10. Each month, 23 million people (more than three times the population of London) visit their GP surgery or practice nurse.

11. In a typical week, 1.4 million people will receive help in their home from the NHS.

12. Full-time GPs treat an average of 255 patients a week.

13. NHS chiropodists inspect more than 150,000 pairs of feet every week.

14. Seventy-five per cent of women aged 53 to 64 in England are screened for breast cancer at least once every three years.

15. NHS Direct receives around 20 calls a minute.
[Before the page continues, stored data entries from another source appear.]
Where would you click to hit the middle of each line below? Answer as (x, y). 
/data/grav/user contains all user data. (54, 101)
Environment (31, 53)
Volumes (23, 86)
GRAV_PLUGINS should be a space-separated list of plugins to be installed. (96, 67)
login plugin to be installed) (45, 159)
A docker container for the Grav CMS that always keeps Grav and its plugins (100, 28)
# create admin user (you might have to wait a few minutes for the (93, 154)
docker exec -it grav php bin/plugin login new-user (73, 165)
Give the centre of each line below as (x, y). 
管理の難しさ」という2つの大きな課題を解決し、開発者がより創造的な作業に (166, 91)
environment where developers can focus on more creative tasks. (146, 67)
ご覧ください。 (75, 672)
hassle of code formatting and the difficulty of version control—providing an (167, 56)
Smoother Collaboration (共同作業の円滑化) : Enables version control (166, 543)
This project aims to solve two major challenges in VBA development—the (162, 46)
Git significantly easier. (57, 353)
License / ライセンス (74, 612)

More than a million people called NHS Direct over the 2007 Christmas period.

16. The NHS Ambulance Service received 6.3 million emergency calls in 2005/06, which is roughly 360 an hour

17. Community pharmacies dispensed 745 million prescription items in 2006/07

18. NHS ambulances make over 50,000 emergency journeys each week

19. There are now around 90 NHS walk-in centres, offering convenient access to services, including treatment for minor illnesses and injuries

20. The oldest person in the world to have a hip replacement was a 101-year-old lady who was treated at Good Hope Hospital in the West Midlands. More than 89,000 hip replacement operations were carried out in 2006/07.
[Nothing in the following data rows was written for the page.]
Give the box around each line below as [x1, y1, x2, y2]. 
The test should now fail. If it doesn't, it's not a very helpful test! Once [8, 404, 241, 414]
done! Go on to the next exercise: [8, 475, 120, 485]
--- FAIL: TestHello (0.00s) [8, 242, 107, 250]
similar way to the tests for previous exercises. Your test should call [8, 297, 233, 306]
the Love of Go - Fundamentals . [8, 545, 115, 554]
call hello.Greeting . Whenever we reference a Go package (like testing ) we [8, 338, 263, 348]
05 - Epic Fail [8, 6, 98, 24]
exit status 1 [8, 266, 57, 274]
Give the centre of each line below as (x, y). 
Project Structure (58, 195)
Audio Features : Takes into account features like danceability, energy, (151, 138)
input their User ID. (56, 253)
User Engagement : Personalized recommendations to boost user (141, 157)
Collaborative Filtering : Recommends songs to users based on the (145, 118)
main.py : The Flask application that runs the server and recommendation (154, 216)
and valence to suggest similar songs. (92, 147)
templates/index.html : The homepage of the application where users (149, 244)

21. When 13-year-old Sylvia Diggery (nee Beckingham) was admitted to a Manchester hospital with a liver condition in 1948, she became the first patient to be treated by the NHS.

22. Britain’s first sextuplets were born to Sheila Thorn at Birmingham Maternity Hospital in 1968.

23. There was nothing ordinary about the birth in Oldham of Louise Joy Brown on July 25 1978. She was the world’s first test-tube baby. In vitro fertilisation (IVF) treatment is now common and since then, more than a million test tube babies have been born worldwide.

24. The first heart transplant in the UK took place on May 3 1968 at the National Heart Hospital in Marylebone, London. By December 2007, 5,328 heart transplants had been carried out in the UK.

25. NHS Direct was first launched in 1998. It now handles 20,000 calls a day, that’s around eight million calls a year.

26. The man in charge of introducing the NHS was Health Minister Aneurin Bevan. Launching the service on July 5 1948.

27. There are more than 530 NHS trusts in England. The trusts include: Acute trusts, Primary Care trusts, Mental Health trusts, Ambulance trusts and Care trusts.

28. The first NHS trusts were established in 1991.

29. In December 1942 Sir William Beveridge’s report, Social Insurance and Allied Services, proposed major changes to create the foundations for a welfare system and, in its support, a national health service. The NHS was born.

30. The National Health Service Act was published in 1946.

31. Charges for prescriptions, dental treatments and spectacles came into force in 1952. Prescription charges were abolished in 1965 and remained free until June 1968, when the charges were reintroduced.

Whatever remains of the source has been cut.